The worker advisor referenced the various reports and asked the panel to place greater weight on those reports given the many disciplines who have treated the worker and have come to similar conclusions, namely that the worker suffered a significant head trauma leading directly to multiple medical conditions that can only be attributed to the June 20, 2014 workplace injury.
The panel also questioned the worker in detail as to the events of that day and the period following, as well as to her current medical and functional status and ongoing medical treatment. The worker advised that she has returned to work doing half of her pre-accident hours. She is no longer working with late teens, but rather with very young children. She currently has good and bad days where the pressure behind her eye sockets will return. She has had to leave work early a couple of times as a result.
The worker continues to get injections for her headaches which she described as occipital nerve blocks. She has not really had relief from those injections and she is now looking at botox injections as a treatment option, noting she had an initial injection recently.
The Employer's Position
The employer was represented by two staff members. They did not advance a formal position on the issues, but were available to answer questions if needed.
Analysis:
The worker has advanced two issues on appeal.
The first issue deals with entitlement to wage loss benefits after November 4, 2014. For the worker to succeed on that issue, the panel would have to find that the worker had not recovered from the effects of her workplace injury as of that date, and that she was medically unable to perform her job duties after that date because of her compensable injuries.
The second issue deals with entitlement to ongoing medical aid benefits (in addition to the worker's dental injuries). For the worker to succeed on this issue and based on the facts of this case, the panel would have to find that the worker has additional compensable medical conditions that should be covered by the WCB and/or that she had not recovered from the medical conditions that had been accepted by the WCB.
For the reasons that follow, the panel was, on a balance of probabilities, unable to make these findings.
As noted earlier, the worker was hit by a swing on June 20, 2014, and the WCB originally accepted that the worker's compensable injuries were a cervical strain and head contusions which had resolved by November 4, 2014, at which time the worker was considered by the WCB to have recovered from those injuries. The panel notes that this was based on a WCB medical advisor's file review and call-in examination which took place on October 6, 2014. At that time and subsequently, the WCB has considered and declined to include a number of other medical diagnoses as being compensable and part of the worker's claim. These include assertions that the worker also suffered a concussion which developed into post-concussion syndrome, a TMJ disorder, occipital neuralgia and convergence insufficiency. Later, the WCB did accept responsibility for damage to two teeth.
Based on the submissions made to the panel, this appeal and decision deals with the worker's position that these medical diagnoses are a consequence of her workplace accident. We will consider each medical condition.
Concussion and Post-Concussion Syndrome ("PCS")
It is the panel's general understanding that these two proposed medical diagnoses are linked -- for there to be a compensable diagnosis of PCS, we must first establish that worker suffered a concussion while at work on June 20, 2014.
The worker's position is that the mechanism of injury, being hit hard on the side of her head by a padded wooden swing, caused her to suffer a concussion.
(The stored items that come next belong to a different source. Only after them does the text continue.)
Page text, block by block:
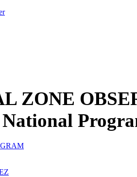
ZONE
National
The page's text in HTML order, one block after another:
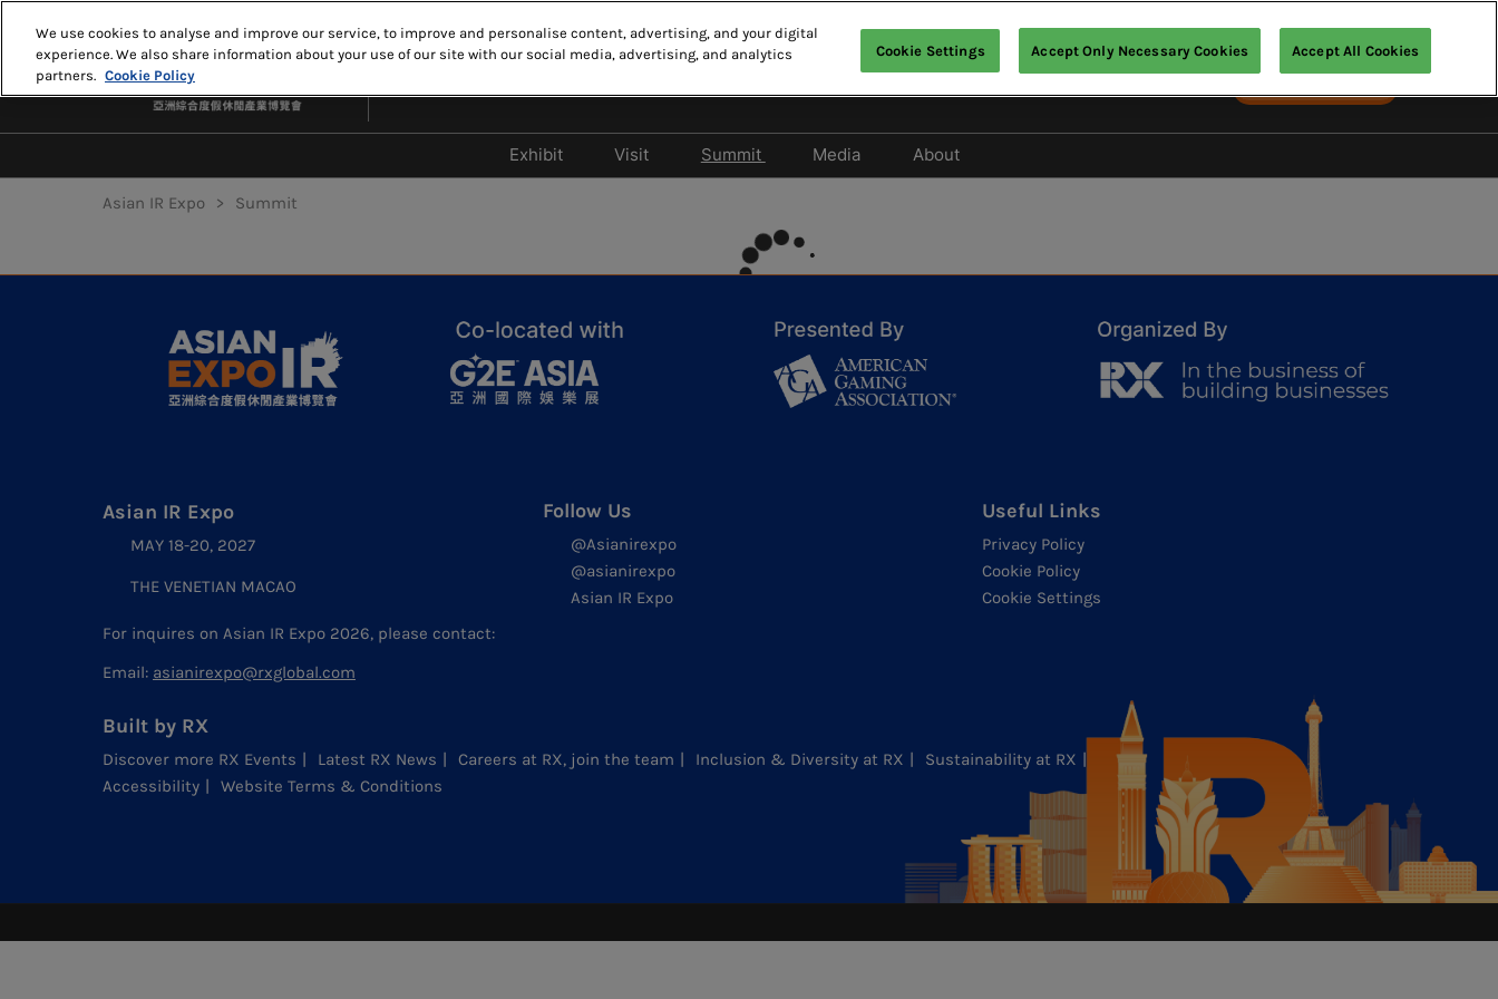
to
content
MAY 18-20, 2027
THE VENETIAN MACAO
English Exhibit with us
Exhibit
Visit
Privileges Program
Hotel & Travel
Summit
2026 Speaker Line-up
Asian IR Summit
Media
Press Release
About
Asian IR Expo Summit
Asian IR Expo
MAY 18-20, 2027
THE VENETIAN MACAO
Follow Us
@Asianirexpo
@asianirexpo
Asian IR Expo
Useful Links
Privacy Policy
Cookie Policy
Cookie Settings
For inquires on Asian IR Expo 2026, please contact:
Email: asianirexpo@rxglobal.com
Built by RX
Discover more RX Events Latest RX News Careers at RX, join the team Inclusion & Diversity at RX
Sustainability at RX
Accessibility
Website Terms & Conditions
We use cookies to analyse and improve our service, to improve and personalise content, advertising, and your digital
experience. We also share information about your use of our site with our social media, advertising, and analytics
partners. Cookie Policy
Cookie Settings Accept Only Necessary Cookies Accept All Cookies
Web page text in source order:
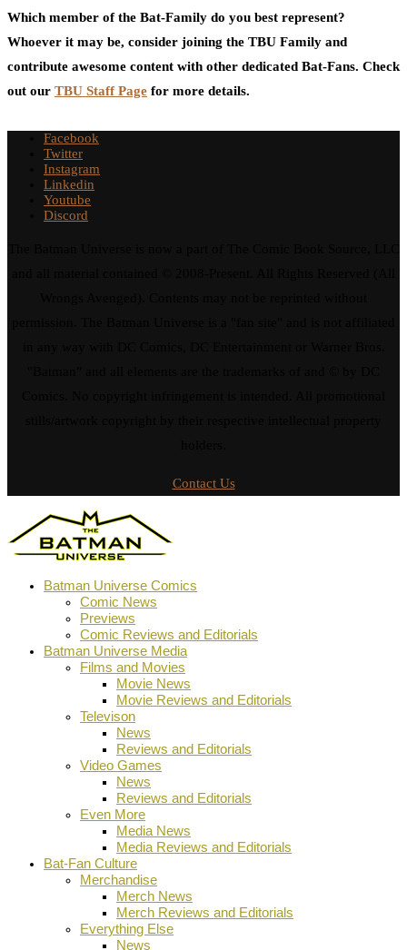
Which member of the Bat-Family do you best represent?
Whoever it may be, consider joining the TBU Family and
contribute awesome content with other dedicated Bat-Fans. Check
out our TBU Staff Page for more details.
Facebook
Twitter
Instagram
Linkedin
Youtube
Discord
Contact Us
Batman Universe Comics
Comic News
Previews
Comic Reviews and Editorials
Batman Universe Media
Films and Movies
Movie News
Movie Reviews and Editorials
Televison
News
Reviews and Editorials
Video Games
News
Reviews and Editorials
Even More
Media News
Media Reviews and Editorials
Bat-Fan Culture
Merchandise
Merch News
Merch Reviews and Editorials
Everything Else
News
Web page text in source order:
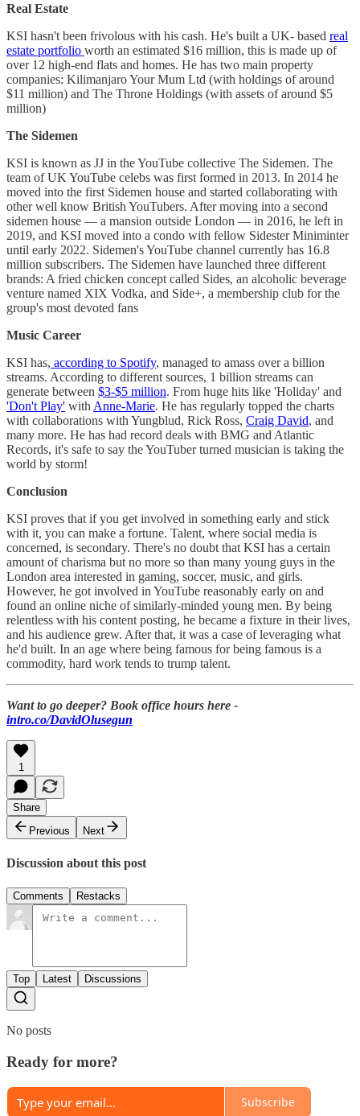
Real Estate
KSI hasn't been frivolous with his cash. He's built a UK- based real
estate portfolio worth an estimated $16 million, this is made up of
over 12 high-end flats and homes. He has two main property
companies: Kilimanjaro Your Mum Ltd (with holdings of around
$11 million) and The Throne Holdings (with assets of around $5
million)
The Sidemen
KSI is known as JJ in the YouTube collective The Sidemen. The
team of UK YouTube celebs was first formed in 2013. In 2014 he
moved into the first Sidemen house and started collaborating with
other well know British YouTubers. After moving into a second
sidemen house — a mansion outside London — in 2016, he left in
2019, and KSI moved into a condo with fellow Sidester Miniminter
until early 2022. Sidemen's YouTube channel currently has 16.8
million subscribers. The Sidemen have launched three different
brands: A fried chicken concept called Sides, an alcoholic beverage
venture named XIX Vodka, and Side+, a membership club for the
group's most devoted fans
Music Career
KSI has, according to Spotify, managed to amass over a billion
streams. According to different sources, 1 billion streams can
generate between $3-$5 million. From huge hits like 'Holiday' and
'Don't Play' with Anne-Marie. He has regularly topped the charts
with collaborations with Yungblud, Rick Ross, Craig David, and
many more. He has had record deals with BMG and Atlantic
Records, it's safe to say the YouTuber turned musician is taking the
world by storm!
Conclusion
KSI proves that if you get involved in something early and stick
with it, you can make a fortune. Talent, where social media is
concerned, is secondary. There's no doubt that KSI has a certain
amount of charisma but no more so than many young guys in the
London area interested in gaming, soccer, music, and girls.
However, he got involved in YouTube reasonably early on and
found an online niche of similarly-minded young men. By being
relentless with his content posting, he became a fixture in their lives,
and his audience grew. After that, it was a case of leveraging what
he'd built. In an age where being famous for being famous is a
commodity, hard work tends to trump talent.
Want to go deeper? Book office hours here -
intro.co/DavidOlusegun
1
Share
Previous
Next
Discussion about this post
Comments Restacks
Top Latest Discussions
No posts
Ready for more?
Subscribe
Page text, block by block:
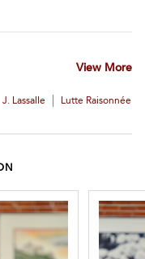
View More
J. Lassalle Lutte Raisonnée
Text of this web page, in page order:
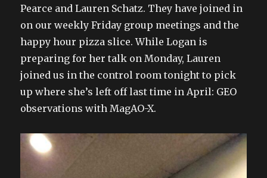
Pearce and Lauren Schatz. They have joined in
on our weekly Friday group meetings and the
happy hour pizza slice. While Logan is
preparing for her talk on Monday, Lauren
joined us in the control room tonight to pick
up where she’s left off last time in April: GEO
observations with MagAO-X.

A co-worker commented that she looked like a mess and at home later, the worker advised that she looked stunned with her eyes glazed over. She was also dizzy or lightheaded at one point on her drive to her doctor's office after the workplace incident. The worker advisor also asks the panel to place considerable weight on the number of treating health care providers who have made a diagnosis of PCS, based on the histories that were provided by the worker and other referring health care providers, as well as the symptoms observed or reported by the worker to them.
With this in mind, the panel has carefully assessed what happened on June 20, 2014, the date of the workplace accident, and in the period following, to determine whether the worker did in fact suffer a concussion on that date. In doing so, the panel has chosen to use the concussion criteria contained in WCB's Healthcare Position Statement for Concussions in our consideration of the evidence before us. This is a recent document and, while not binding on the panel, in our view it is based on current thinking on concussions and is consistent with our understanding of the current literature on concussions.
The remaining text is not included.